Gretna asked, having no idea what the question would bring up. It hung there in the bright afternoon and she noticed immediately that the easy posture of Roscoe had changed. It was like the bones in his face were struggling with the muscles, like they might pull from the skin all together.

People don't die like they do in the movies. They don't leave this earth with a perfect last statement. There is no angelic moment of clarity. There is only confused looks, lack of breath and a desperate gasping in fear and disbelief. Roscoe had seen people die in the years he spent in the Nam. He had seen a few more stateside, when he found himself at roadside accidents that seemed to find him like a curse. He wished he could drive by, but the medic in him made him stop, and made him help. It was a sore spot between he and Lilly. She hated stopping for stranded motorists and she detested how her life was disrupted by Roscoe's crusade. She had been a nurse in the war and when she came home she vowed to never have blood on her hands again. She never worked as a nurse again, and she never went back to school like she had dreamed as a girl. She wanted to live a quiet life, without the screams of young men echoing in her head. But Roscoe couldn't pass by anyone in need. He would forget whatever was going on in their life. The day would been spent getting parts for broken cars, ferrying people around that they didn't know, and on a few occasions, giving C.P.R. or keeping pressure on a wound.

"She was my angel."

Roscoe said as he looked out the window.

"You know all my life I always wondered about men that complained about their wives. Men that couldn't wait to get to a bar. These guys that say their wives gained weight, or nagged. I never tired of looking at my Lilly. Our lives weren't perfect and Lord, she used to get mad at me, but I never tired of looking at her. I never fought back when she got angry. Maybe I was just simple minded.
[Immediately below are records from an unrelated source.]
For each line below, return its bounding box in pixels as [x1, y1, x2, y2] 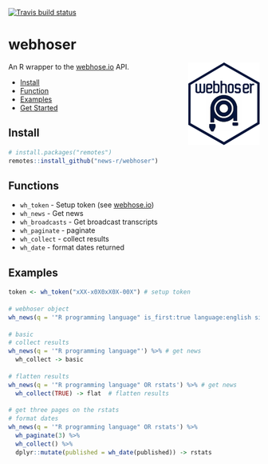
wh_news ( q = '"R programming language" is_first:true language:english [8, 313, 251, 322]
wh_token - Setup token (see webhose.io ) [19, 200, 155, 210]
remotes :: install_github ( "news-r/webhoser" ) [8, 157, 159, 165]
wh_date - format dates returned [19, 242, 125, 252]
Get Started [19, 102, 58, 112]
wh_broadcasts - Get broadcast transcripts [19, 217, 158, 227]
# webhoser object [8, 305, 69, 313]
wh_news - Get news [19, 209, 84, 218]
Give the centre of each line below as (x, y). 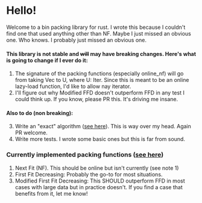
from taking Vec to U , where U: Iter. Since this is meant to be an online (102, 80)
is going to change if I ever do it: (47, 60)
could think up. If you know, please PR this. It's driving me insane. (96, 99)
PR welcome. (31, 133)
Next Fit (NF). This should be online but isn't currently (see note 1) (97, 168)
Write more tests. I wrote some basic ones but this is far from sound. (100, 139)
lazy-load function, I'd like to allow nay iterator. (73, 86)
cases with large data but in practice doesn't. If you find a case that (99, 187)
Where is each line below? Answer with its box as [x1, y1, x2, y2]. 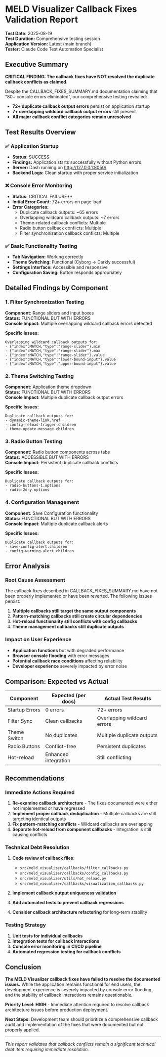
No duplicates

Maybe I should have fought but, whenever she got upset, I just couldn't ignore how child like she became. I never forgot how much I loved her. I never forgot the good times. I couldn't get angry. Even when she was mad as the devil, I was still happy to be near her. We used to go hours without talking, we would sit and read or make dinner, we were always together. We would put on music and when a song came on that we loved, we would dance a little, you know? Just for a minute or two. No matter what was going on in our lives, she would look up at me and I'd remember those great days in Europe, driving around with nothing but a day and a map in front of us. She wore rose water perfume. I loved the way she smelled."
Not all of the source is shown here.